2: Make each door from 5 fairly narrow boards (92mm each).
3: Where there is any deviation from the perpendicular in the orientation of the growth rings to the face of the boards, alternate the boards in the usual "smiles" and "frowns" way.
4: Add a number of cleats to the back of the doors. I'm planning to use hidden blind sliding dovetails for the cleats which looks slightly more sophistcated than the usual screws and allows me to lose some of the depth of the cleat in the thickness of the door (the one on the right in the test piece photo below).

I'm pretty confident that the combination of the above will prevent the doors warping across their width but there is no physical restraint on bowing top to bottom (or, I guess, twisting end to end). I'm loathe to add more bracing to the back of the doors (eg diagonal bracing between the cleats) as I'm concerned it would make what is supposed to be a clean design slightly agricultural (albeit only on the inside).

Any thoughts greatly appreciated.

Many thanks


----------



## AJB Temple (18 Oct 2020)

I've made quite a few planked and ledged (not braced) oak doors and I think your design will be fine as long as the oak is well seasoned and dry. Don't be tempted to make the planks too thin and plane evenly on both sides.


----------



## Ollie78 (18 Oct 2020)

Looks like a sound plan, I can`t think of any other strategies really, a lot will depend on the timber. I foresee alot of careful squinting at boards in your future. 
You could of course make two of everything in case one gets bendy !

Ollie


----------



## bjm (18 Oct 2020)

If you want peace-of mind you can buy an insert that sits in a groove the length of the door (acts similar to a guitar trussrod) and can be tightened/loosened as needed to straighten a door. Can't remember where I've seen them either - Hafele and others do them. Not used them personally so can't say if they work.

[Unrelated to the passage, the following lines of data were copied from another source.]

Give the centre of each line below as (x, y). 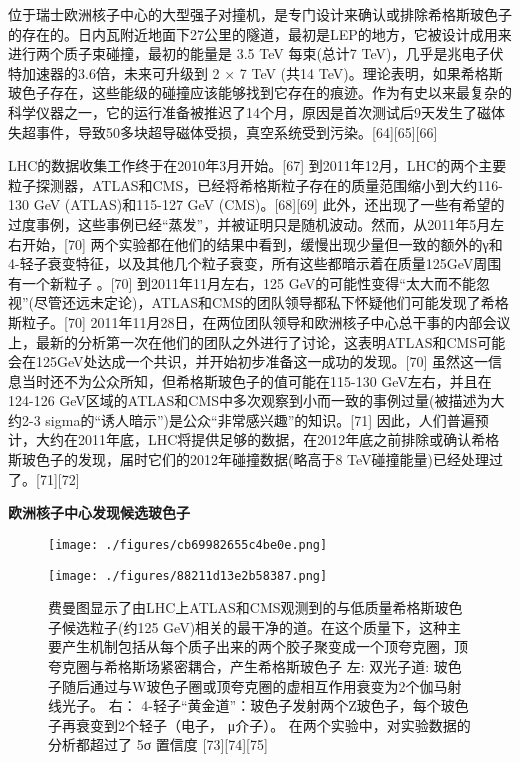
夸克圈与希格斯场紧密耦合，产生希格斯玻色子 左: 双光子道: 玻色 (255, 665)
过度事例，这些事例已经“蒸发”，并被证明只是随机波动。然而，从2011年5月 (249, 223)
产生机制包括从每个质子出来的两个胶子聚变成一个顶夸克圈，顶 (264, 646)
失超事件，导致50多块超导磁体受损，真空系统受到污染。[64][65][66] (223, 131)
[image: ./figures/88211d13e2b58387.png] (188, 575)
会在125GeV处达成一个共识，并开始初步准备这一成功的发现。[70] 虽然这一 (248, 361)
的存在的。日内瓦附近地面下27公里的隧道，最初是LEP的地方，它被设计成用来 (260, 33)
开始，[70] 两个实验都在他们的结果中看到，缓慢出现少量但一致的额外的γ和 (262, 243)
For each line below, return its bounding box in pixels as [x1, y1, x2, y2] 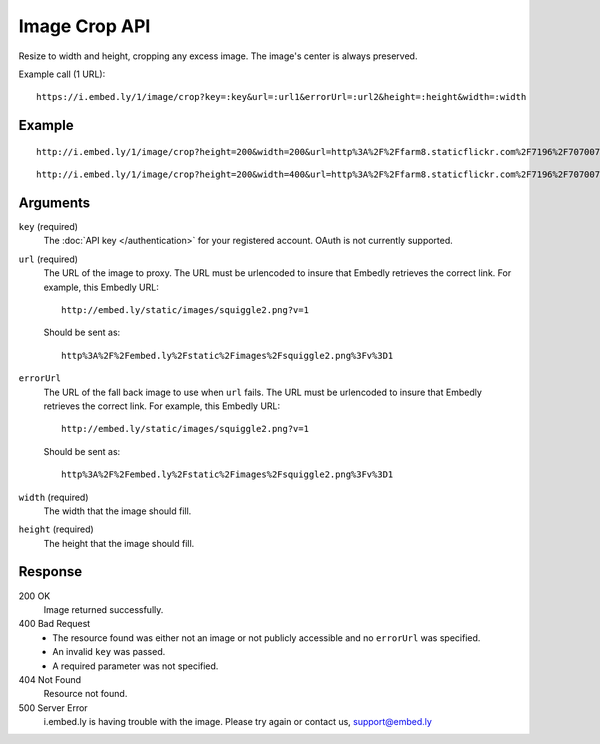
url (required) [18, 253, 79, 265]
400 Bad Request [18, 618, 91, 630]
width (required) [18, 491, 89, 503]
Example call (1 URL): [18, 68, 106, 80]
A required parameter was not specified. [52, 660, 219, 672]
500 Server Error [18, 701, 89, 714]
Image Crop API [18, 15, 151, 37]
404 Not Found [18, 673, 82, 685]

Edit - search for door straighteners.

My main concern would be how do conditions in your workshop compare to conditions in the clients house? Any effect could take weeks/months to manifest. Personally I'd be looking to do this with veneer on a stable substrate but I know that's not always do-able.


----------



## Setch (18 Oct 2020)

Are you not concerned about your gapping changing radically with humidity? Changes in width that would be easily accepted on a planked doorway will look pretty awful on a nice bit of furniture


----------



## Cabinetman (18 Oct 2020)

As others have said, pick your timber really carefully, really straight grain, it’s always a gamble, not sure you need the cleats though, I wouldn’t be so worried about the door being bowed it’s a corner to corner twist that is a nightmare to try and fix. Ian


----------



## TheUnicorn (18 Oct 2020)

Cabinetman said:


> As others have said, pick your timber really carefully, really straight grain, it’s always a gamble, not sure you need the cleats though, I wouldn’t be so worried about the door being bowed it’s a corner to corner twist that is a nightmare to try and fix. Ian


which begs the question how do you sort, or prevent a twist?


----------



## Cabinetman (18 Oct 2020)

Brian, I came across a system like that on some really expensive wardrobes, the back of the mirrored doors had two rods that went up and down inside the 18? millimetre MDF of the door and there was a rubber cover (x four) which you could remove to loosen or tighten to counteract the bowing caused by the mirror. My job was to remove the mirror intact, 8‘ x 2‘ and have it cut at an angle across the top as with the door. – My crazy brother-in-law, but it did actually work! Nobody was more surprised than I was when we got the mirror off in one piece.


----------



## bjm (18 Oct 2020)

I've only read about them - never seen them or used them!!


----------



## Cabinetman (18 Oct 2020)

Well Mr unicorn, I guess it’s just good old woodworking methods and a pile of luck, as I said check the timber is really straight grained. Make sure you’re morticeses are sunk straight and use well seasoned kiln dried timber.


----------



## Cabinetman (18 Oct 2020)

Brian, I think you’re a very lucky man, I was very glad to be finished with that job. Another part of the job was a pocket door which again involved a mirror, on the front of a sheet of plywood, even though it was marine ply – yes the expensive stuff, it had been stored badly and was twisted, I don’t have a picture unfortunately but I had to hide a stainless steel wire in the door to pull the twist out of it. It was one of those crazy jobs, and it actually did work!!


----------



## bjm (18 Oct 2020)

Only job I'd done where I thought they might be needed was on some sliding doors the client wanted but, in the end, the doors were fine!!


----------



## deema (18 Oct 2020)

A solution not yet suggested which I’ve used on oak doors is to cut the planks in half, plane them and then turn one side around and laminate it back on to the other half. Keep the cut planks the same way around length ways, ie don’t top to toe. Any stresses in the timber will act against each other.


----------



## Cabinetman (19 Oct 2020)

That’s an interesting way of doing it Deema, it would take a lot of cramps! I’ve just seen that morticing machine on your "name badge ". That would fit in perfectly with that other thread that I started on old equipment.


----------



## johnnyb (19 Oct 2020)

its always a pain on this type of door. we try and avoid making them esp double doors which can turn out really wonky.but they are always asked for as they look rustic.


----------



## deema (19 Oct 2020)

It does need a few clamps, but using a long open time glue you can stack and clamp the laminated pieces with plastic in between to make it a one time glue up.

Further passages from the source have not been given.